Can't see any government giving Scotland another vote. This isn't Ireland and the Lisbon Treaty.

In Scotland should there be a No vote come Thursday, later on things will become bleak among people living there that feel things have passed them by forever and there will be a constant feeling of disappointment for quite a while. There could be trouble brewing. Same with a Yes vote. 
But a Yes vote has a lot more trouble ahead. It basically ends Cameron and Milliband. And probably Salmond only later than the other two. Scotland would be almost totally Labour as an independent country. The SNP would lose out ironically.
The Labour Party on the other hand in England would be finished and that is why there are a lot of scared Labour MPs running the place ATM.

It would open the door here for the UKIP party. After the Scotland vote there's an election in Essex.


----------



## rayinstirling (Sep 16, 2014)

Devo max the way it's been presented here today is, all the powers of independence without actually being independent. That is just plain ludicrous.


----------



## AC986 (Sep 16, 2014)

Personally if Scotland vote Yes I can accept that with disappointment that is brought about by a feeling of loss.

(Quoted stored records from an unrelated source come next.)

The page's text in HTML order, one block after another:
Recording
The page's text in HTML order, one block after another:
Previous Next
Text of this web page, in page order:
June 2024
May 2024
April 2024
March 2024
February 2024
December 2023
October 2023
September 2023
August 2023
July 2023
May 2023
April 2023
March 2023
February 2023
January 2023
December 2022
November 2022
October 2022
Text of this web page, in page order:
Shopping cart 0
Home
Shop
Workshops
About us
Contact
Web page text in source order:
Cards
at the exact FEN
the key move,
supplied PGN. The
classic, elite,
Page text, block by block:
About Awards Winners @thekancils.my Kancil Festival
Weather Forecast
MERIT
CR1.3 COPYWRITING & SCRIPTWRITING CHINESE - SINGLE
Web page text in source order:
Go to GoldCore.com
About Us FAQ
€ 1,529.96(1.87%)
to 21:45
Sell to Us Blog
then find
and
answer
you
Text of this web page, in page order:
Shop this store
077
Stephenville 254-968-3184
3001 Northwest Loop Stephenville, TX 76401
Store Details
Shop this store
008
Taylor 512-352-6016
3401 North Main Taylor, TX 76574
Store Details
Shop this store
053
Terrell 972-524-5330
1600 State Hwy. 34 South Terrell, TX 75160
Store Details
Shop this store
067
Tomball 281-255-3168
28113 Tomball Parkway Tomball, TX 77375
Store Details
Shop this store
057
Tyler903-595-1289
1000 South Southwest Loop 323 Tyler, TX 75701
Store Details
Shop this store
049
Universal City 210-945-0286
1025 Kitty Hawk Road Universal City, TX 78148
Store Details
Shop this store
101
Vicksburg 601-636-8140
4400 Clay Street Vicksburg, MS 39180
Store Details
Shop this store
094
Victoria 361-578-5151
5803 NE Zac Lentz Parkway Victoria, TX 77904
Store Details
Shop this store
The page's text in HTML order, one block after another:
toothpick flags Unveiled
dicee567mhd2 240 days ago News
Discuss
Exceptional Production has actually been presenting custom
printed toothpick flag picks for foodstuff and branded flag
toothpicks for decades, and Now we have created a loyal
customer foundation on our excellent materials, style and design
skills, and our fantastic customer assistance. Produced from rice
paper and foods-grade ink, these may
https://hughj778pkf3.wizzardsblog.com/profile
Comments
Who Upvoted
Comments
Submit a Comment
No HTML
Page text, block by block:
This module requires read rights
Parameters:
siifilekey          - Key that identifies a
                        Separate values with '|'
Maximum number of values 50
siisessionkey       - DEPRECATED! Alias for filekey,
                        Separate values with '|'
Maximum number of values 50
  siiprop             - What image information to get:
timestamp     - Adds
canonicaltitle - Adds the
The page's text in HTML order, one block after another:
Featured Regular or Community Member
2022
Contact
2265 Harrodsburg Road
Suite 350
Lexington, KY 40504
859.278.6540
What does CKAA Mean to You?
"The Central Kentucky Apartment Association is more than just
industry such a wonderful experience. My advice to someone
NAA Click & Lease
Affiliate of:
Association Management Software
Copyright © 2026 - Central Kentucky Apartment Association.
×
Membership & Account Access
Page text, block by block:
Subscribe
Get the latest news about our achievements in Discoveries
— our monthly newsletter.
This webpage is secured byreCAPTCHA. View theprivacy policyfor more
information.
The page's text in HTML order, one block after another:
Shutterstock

What I can't stand, is when Scots come on TV and start ranting about zero democracy in Scotland after there has been an election in the Uk circa 2010. It sounds like unions from the 1980s.


----------



## rayinstirling (Sep 16, 2014)

The 80's. That is rightly or wrongly what set this runaway train in motion. No doubt about it. Sadly there are people who will go to their graves after all these years still hating that bit of Iron.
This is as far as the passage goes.